Below, we form a PCA object with only 2 features instead of 200. We reun the PCA, fit the data, and then compare two subspace plots.
Note there are ONLY two features in the PCA data, so the subspace plot is complete!
pca = PCA(n_components=2)
X_pca = pca.fit_transform(X)
fig, axs = plt.subplots(ncols=2, figsize=(20, 8))
# Plot the dataset before PCA
axs[0].scatter(X[:,0], X[:,1], c=y, cmap="plasma")
axs[0].set_xlabel("Feature 1")
axs[0].set_ylabel("Feature 2")
axs[0].set_title("Before PCA")
# Plot the dataset after PCA
axs[1].scatter(X_pca[:,0], X_pca[:,1], c=y, cmap="plasma")
axs[1].set_xlabel("Principal Component 1")
axs[1].set_ylabel("Principal Component 2")

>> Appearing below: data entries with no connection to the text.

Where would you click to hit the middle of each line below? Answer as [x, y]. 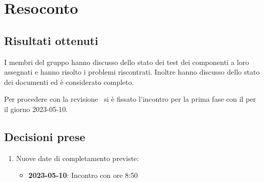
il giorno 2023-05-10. [36, 109]
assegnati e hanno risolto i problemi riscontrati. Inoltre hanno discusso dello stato [132, 72]
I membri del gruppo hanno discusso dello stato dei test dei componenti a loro [127, 62]
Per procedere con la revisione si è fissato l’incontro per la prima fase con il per [130, 99]
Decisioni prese [45, 136]
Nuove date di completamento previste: [78, 158]
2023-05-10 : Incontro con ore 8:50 [83, 175]
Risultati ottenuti [51, 40]
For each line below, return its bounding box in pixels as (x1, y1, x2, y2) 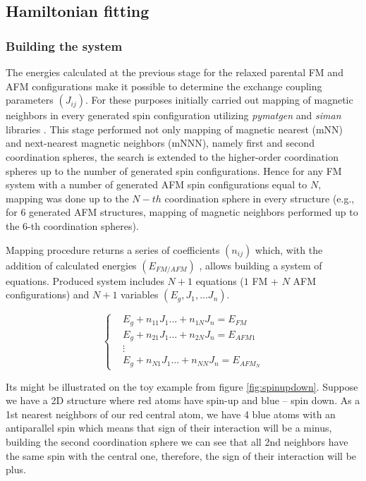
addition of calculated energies (6, 257, 137, 272)
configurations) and (6, 287, 90, 302)
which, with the (255, 242, 323, 257)
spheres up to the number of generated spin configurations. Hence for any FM (6, 163, 342, 178)
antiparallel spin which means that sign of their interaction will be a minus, (6, 420, 332, 435)
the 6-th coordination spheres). (6, 218, 139, 233)
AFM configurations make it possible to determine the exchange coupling (6, 78, 322, 93)
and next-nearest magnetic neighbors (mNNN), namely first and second (6, 135, 315, 150)
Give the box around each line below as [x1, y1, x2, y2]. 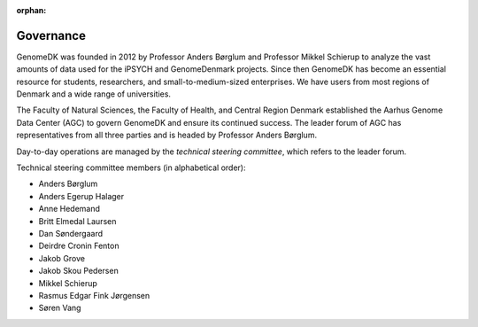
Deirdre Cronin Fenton [38, 240, 119, 252]
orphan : [16, 5, 47, 15]
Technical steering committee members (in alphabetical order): [16, 162, 247, 173]
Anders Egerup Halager [38, 191, 125, 201]
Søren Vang [38, 302, 81, 314]
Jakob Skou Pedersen [38, 266, 119, 276]
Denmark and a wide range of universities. [16, 89, 172, 99]
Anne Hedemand [38, 204, 101, 214]
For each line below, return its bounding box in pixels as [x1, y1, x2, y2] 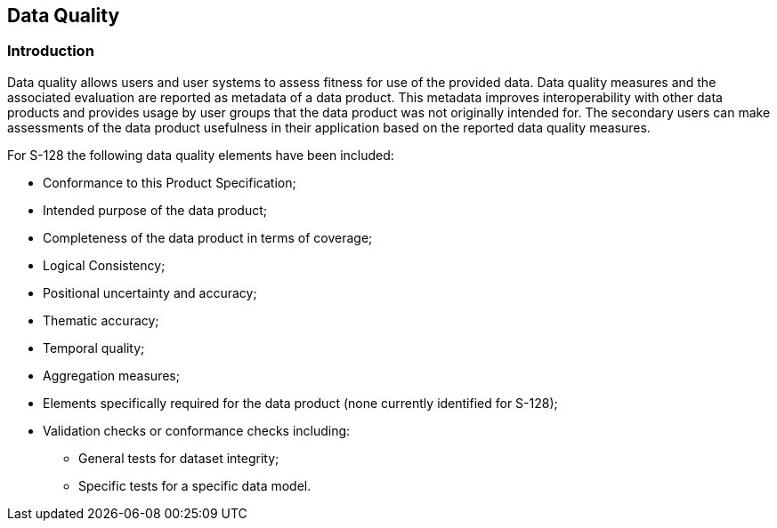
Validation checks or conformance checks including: [43, 422, 351, 438]
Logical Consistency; [43, 257, 166, 273]
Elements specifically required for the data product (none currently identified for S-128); [43, 395, 558, 411]
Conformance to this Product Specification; [43, 174, 296, 190]
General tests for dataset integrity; [78, 450, 279, 466]
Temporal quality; [43, 340, 145, 356]
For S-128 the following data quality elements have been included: [7, 147, 394, 163]
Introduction [7, 42, 94, 60]
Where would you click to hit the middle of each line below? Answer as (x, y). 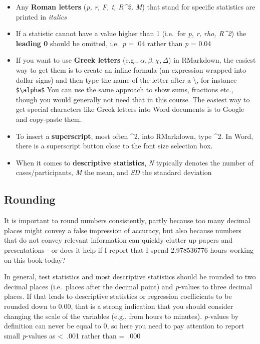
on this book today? (35, 260)
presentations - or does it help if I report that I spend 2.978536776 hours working (129, 249)
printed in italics (41, 16)
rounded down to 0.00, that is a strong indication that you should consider (119, 306)
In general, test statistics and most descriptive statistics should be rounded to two (130, 277)
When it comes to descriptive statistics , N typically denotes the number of (135, 162)
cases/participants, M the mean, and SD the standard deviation (114, 172)
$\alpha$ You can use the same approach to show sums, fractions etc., (124, 90)

axs[1].set_title("After PCA")
Text(0.5, 1.0, 'After PCA')

Build a model using PCA data#
See below, we follow the same process, except now we use the X_pca
input features, remember there’s only two features in that data. We run the same RF algorithm.
# Split dataset into training and test sets
X_train, X_test, y_train, y_test = train_test_split(X_pca, y, test_size=0.2, random_state=42)

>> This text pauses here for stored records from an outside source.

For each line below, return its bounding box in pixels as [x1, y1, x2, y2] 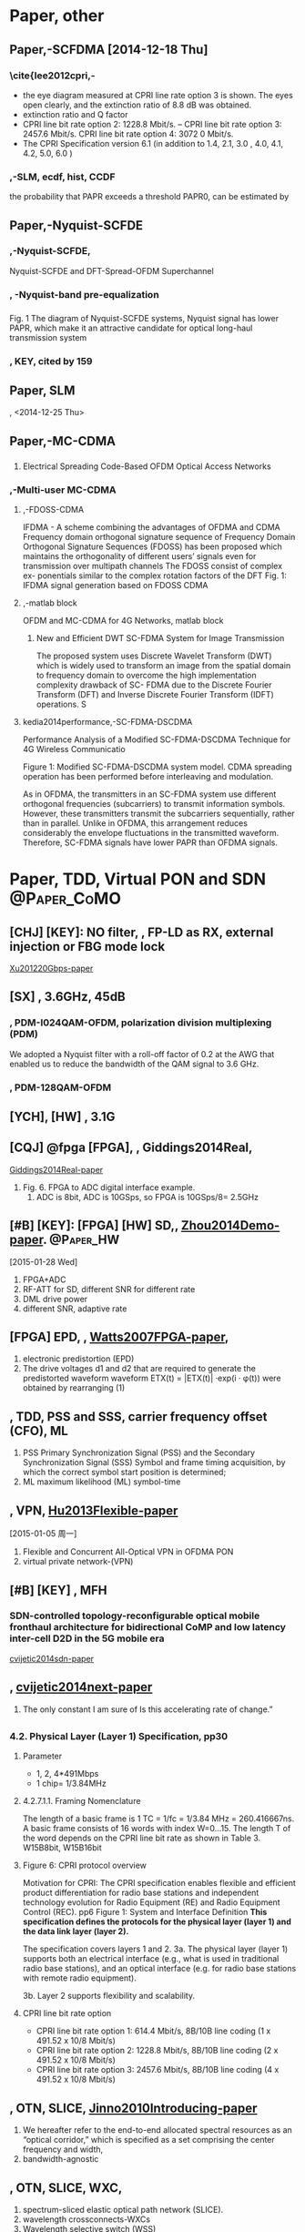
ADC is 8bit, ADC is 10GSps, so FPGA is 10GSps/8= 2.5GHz [36, 1191, 259, 1202]
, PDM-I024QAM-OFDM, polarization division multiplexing [9, 1016, 272, 1029]
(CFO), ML [9, 1422, 68, 1439]
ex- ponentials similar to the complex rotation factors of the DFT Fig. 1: [22, 570, 287, 581]
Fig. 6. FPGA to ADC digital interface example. [22, 1181, 196, 1193]
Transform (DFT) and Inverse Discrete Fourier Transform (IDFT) [36, 689, 275, 700]
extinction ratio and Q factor [22, 108, 129, 119]
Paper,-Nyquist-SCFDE [9, 218, 144, 233]
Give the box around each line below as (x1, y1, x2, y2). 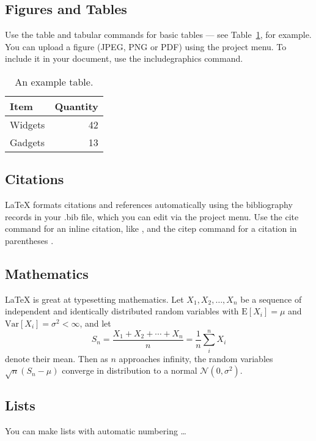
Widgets (10, 117, 45, 132)
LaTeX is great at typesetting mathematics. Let (5, 292, 184, 305)
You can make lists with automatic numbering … (5, 424, 186, 437)
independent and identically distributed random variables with (5, 305, 239, 317)
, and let (79, 316, 111, 329)
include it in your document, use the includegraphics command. (5, 52, 243, 65)
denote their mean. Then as (5, 352, 108, 365)
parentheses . (5, 234, 54, 246)
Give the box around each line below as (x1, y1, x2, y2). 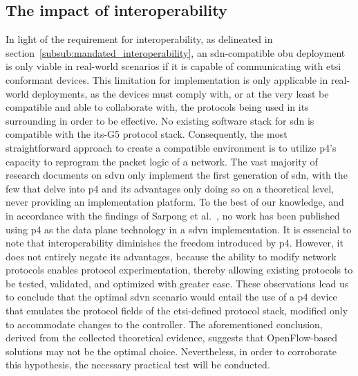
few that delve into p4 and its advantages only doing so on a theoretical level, (6, 181, 335, 195)
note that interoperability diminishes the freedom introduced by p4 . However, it (6, 235, 343, 250)
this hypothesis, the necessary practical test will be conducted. (6, 357, 270, 372)
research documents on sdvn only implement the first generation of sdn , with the (6, 168, 348, 182)
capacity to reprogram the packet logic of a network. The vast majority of (6, 154, 318, 168)
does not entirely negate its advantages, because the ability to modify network (6, 249, 337, 263)
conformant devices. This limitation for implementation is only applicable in (6, 72, 328, 87)
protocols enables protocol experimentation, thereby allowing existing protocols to (6, 262, 353, 277)

# Initialize random forest classifier with 100 trees
rf = RandomForestClassifier(n_estimators=100)
# Train the model on the training set
rf.fit(X_train, y_train)
# Use the model to make predictions on the test set
y_pred = rf.predict(X_test)
# Calculate accuracy of predictions
accuracy = accuracy_score(y_test, y_pred)
print(f"Accuracy of PCA RF model (2 features): {accuracy:.3f}")
multi_class_confusion_matrix(y_test, y_pred, labels)
Accuracy of PCA RF model (2 features): 0.990

Things to try#
How do other classifiers perform? Do you have to consider certain parameters or issues in setting them up? Think about how many features and classes you have.
Can you generate a data set that fits poorly on initial run? Think about all the parameters we can adjust. Does PCA help?
Can you repeat our analysis here for a regression problem instead?
make_regression
can make those data.
Alternatively, you can start on the PCA notebook with the cancer data.